Project Structure¶
Currently, this project offers the following software packages:
Rule learning algorithms that follow a unified framework. Due to its modularity, different implementations can be used for the various aspects of the algorithms. This enables to flexibly adjust them to different datasets and use cases.
A command line utility, referred to as mlrl-testbed, which helps to run experiments using different configurations of arbitrary machine learning algorithms and to keep track of output data produced by these experiments.
Overview¶
The implementations of the packages are split into several components. A schematic depiction of the project’s structure is shown in the following.
For maximum efficiency, the core aspects of machine learning algorithms are written in C++. To provide a user-friendly interface and to integrate the algorithms with the widely used scikit-learn framework, Python APIs are provided. They rely on the Cython programming language to interact with the underlying C++ implementation.
Rule Learning Algorithms¶
By providing a shared library that implements the algorithmic aspects, many rule learning algorithms have in common (“libmlrlcommon”), the implementation of different types of learning methods (“libmlrlboosting”, “libmlrlseco”, and possibly others in the future) is facilitated. This is especially relevant for developers or scientists who want to build upon the project’s source code for developing novel machine learning approaches (see C++ API Reference).
The low-level C++ libraries are used by higher-level Python packages. Again, this includes a module that provides common functionality (“mlrl-common”), as well as packages that correspond to specific instantiations of different learning algorithms (“mlrl-boomer”, “mlrl-seco”, and possibly others in the future). All of these packages may rely on common functionality provided by the package “mlrl-util”. For further information on the available Python packages, refer to the Python API reference.
MLRL-Testbed¶
The application of machine learning methods, as well as scientific research in this area, typically requires to evaluate and compare the performance of different kinds of learning approaches, to identify optimal parameter settings for a particular use case, or to analyze the decisions that are made by a previously trained model. To reduce the burden that comes with such tasks, this project offers the Python package “mlrl-testbed” that allows to perform experiments using different kinds of machine learning algorithms, including the algorithms developed by this project, via a command line API. It provides means for parameter tuning and eases to collect experimental results in terms of commonly used evaluation measures or the characteristics of models or datasets. Information on how to use these tools can be found in the section Using the Command Line API.

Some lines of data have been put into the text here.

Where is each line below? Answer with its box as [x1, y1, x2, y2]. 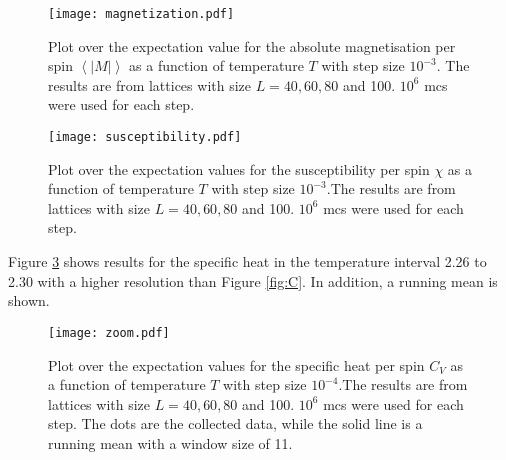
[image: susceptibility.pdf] [48, 130, 242, 145]
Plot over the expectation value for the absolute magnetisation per [48, 35, 456, 56]
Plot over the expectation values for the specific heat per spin [48, 354, 425, 375]
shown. [8, 290, 50, 311]
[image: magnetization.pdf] [48, 7, 235, 21]
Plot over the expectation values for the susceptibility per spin [48, 158, 430, 179]
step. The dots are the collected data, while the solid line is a [48, 413, 423, 434]
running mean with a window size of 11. [48, 432, 293, 453]

The package “mlrl-testbed” is agnostic of the problem domain to be solved and the type of machine learning algorithm to be used in experiments. Domain-specific functionality is implemented by the package “mlrl-testbed-sklearn”, which adds support for the scikit-learn framework to the package “mlrl-testbed”. Similarly, the package “mlrl-testbed-arff” adds support for ARFF files. All of these packages may rely on common functionality provided by the package “mlrl-util”.